Your assignment: Each entry below should be written out exactly as it is, with no pictures.

━━━ Records to process ━━━

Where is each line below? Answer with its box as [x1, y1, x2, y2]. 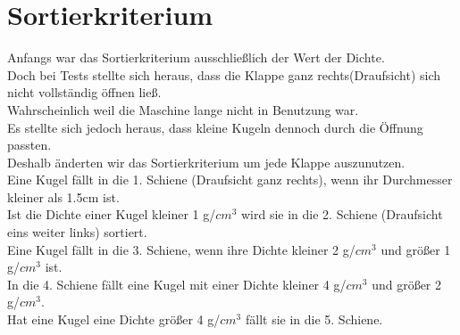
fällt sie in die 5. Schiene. [245, 310, 383, 329]
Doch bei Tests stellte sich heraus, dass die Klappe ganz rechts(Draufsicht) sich [7, 65, 440, 84]
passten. [7, 135, 52, 154]
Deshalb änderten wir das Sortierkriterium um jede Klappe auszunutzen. [7, 152, 406, 171]
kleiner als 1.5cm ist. [7, 187, 120, 206]
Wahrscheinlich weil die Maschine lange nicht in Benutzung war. [7, 100, 359, 118]
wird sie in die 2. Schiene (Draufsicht [240, 205, 443, 224]
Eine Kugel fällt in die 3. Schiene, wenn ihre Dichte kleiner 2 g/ [7, 240, 355, 258]
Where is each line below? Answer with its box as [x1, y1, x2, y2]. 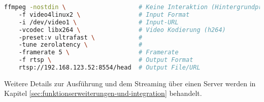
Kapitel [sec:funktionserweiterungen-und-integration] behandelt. [4, 88, 202, 98]
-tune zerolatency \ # [18, 41, 143, 49]
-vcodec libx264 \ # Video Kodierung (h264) [18, 26, 226, 33]
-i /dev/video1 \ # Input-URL [18, 18, 179, 26]
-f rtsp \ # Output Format [18, 56, 193, 64]
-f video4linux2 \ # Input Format [18, 11, 190, 18]
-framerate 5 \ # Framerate [18, 49, 179, 56]
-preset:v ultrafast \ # [18, 33, 143, 41]
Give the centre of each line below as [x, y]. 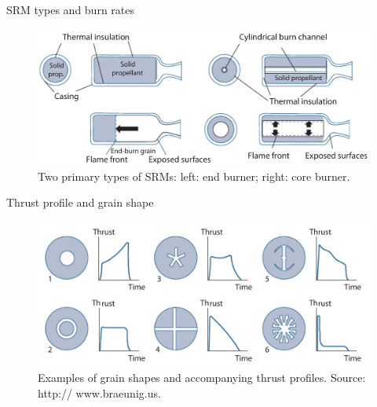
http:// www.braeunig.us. [99, 392]
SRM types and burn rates [71, 9]
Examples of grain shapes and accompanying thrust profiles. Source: [202, 378]
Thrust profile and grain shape [80, 202]
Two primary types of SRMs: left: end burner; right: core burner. [194, 176]
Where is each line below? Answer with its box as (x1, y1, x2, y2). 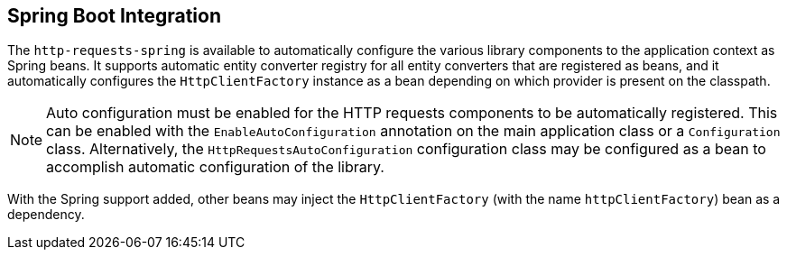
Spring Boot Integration (7, 5, 221, 27)
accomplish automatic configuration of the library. (46, 158, 384, 177)
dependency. (7, 207, 85, 223)
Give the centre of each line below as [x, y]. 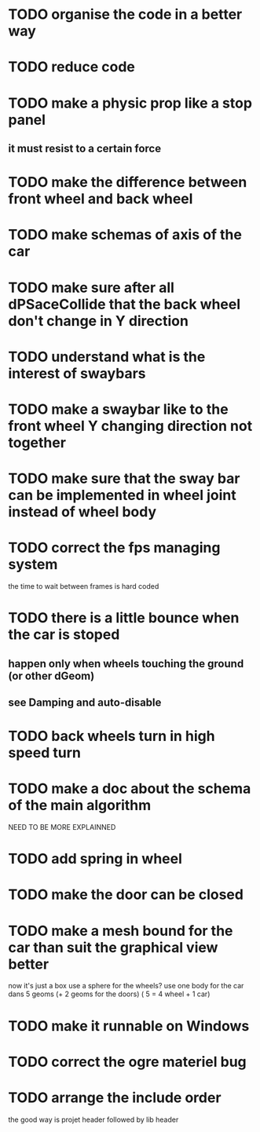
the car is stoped [64, 635]
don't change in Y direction [98, 321]
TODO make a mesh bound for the [121, 931]
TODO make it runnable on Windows [129, 1026]
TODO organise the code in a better [125, 15]
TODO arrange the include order [115, 1097]
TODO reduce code [72, 67]
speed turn [44, 753]

━━━

Exercise solution:
Where is each line below? Answer with its box as [x1, y1, x2, y2]. 
fällt sie in die 5. Schiene. [245, 310, 383, 329]
Doch bei Tests stellte sich heraus, dass die Klappe ganz rechts(Draufsicht) sich [7, 65, 440, 84]
passten. [7, 135, 52, 154]
Deshalb änderten wir das Sortierkriterium um jede Klappe auszunutzen. [7, 152, 406, 171]
kleiner als 1.5cm ist. [7, 187, 120, 206]
Wahrscheinlich weil die Maschine lange nicht in Benutzung war. [7, 100, 359, 118]
wird sie in die 2. Schiene (Draufsicht [240, 205, 443, 224]
Eine Kugel fällt in die 3. Schiene, wenn ihre Dichte kleiner 2 g/ [7, 240, 355, 258]
Where is each line below? Answer with its box as [x1, y1, x2, y2]. 
Kapitel [sec:funktionserweiterungen-und-integration] behandelt. [4, 88, 202, 98]
-tune zerolatency \ # [18, 41, 143, 49]
-vcodec libx264 \ # Video Kodierung (h264) [18, 26, 226, 33]
-i /dev/video1 \ # Input-URL [18, 18, 179, 26]
-f rtsp \ # Output Format [18, 56, 193, 64]
-f video4linux2 \ # Input Format [18, 11, 190, 18]
-framerate 5 \ # Framerate [18, 49, 179, 56]
-preset:v ultrafast \ # [18, 33, 143, 41]
Give the centre of each line below as [x, y]. 
http:// www.braeunig.us. [99, 392]
SRM types and burn rates [71, 9]
Examples of grain shapes and accompanying thrust profiles. Source: [202, 378]
Thrust profile and grain shape [80, 202]
Two primary types of SRMs: left: end burner; right: core burner. [194, 176]
Where is each line below? Answer with its box as (x1, y1, x2, y2). 
Spring Boot Integration (7, 5, 221, 27)
accomplish automatic configuration of the library. (46, 158, 384, 177)
dependency. (7, 207, 85, 223)
Give the centre of each line below as [x, y]. 
the car is stoped [64, 635]
don't change in Y direction [98, 321]
TODO make a mesh bound for the [121, 931]
TODO make it runnable on Windows [129, 1026]
TODO organise the code in a better [125, 15]
TODO arrange the include order [115, 1097]
TODO reduce code [72, 67]
speed turn [44, 753]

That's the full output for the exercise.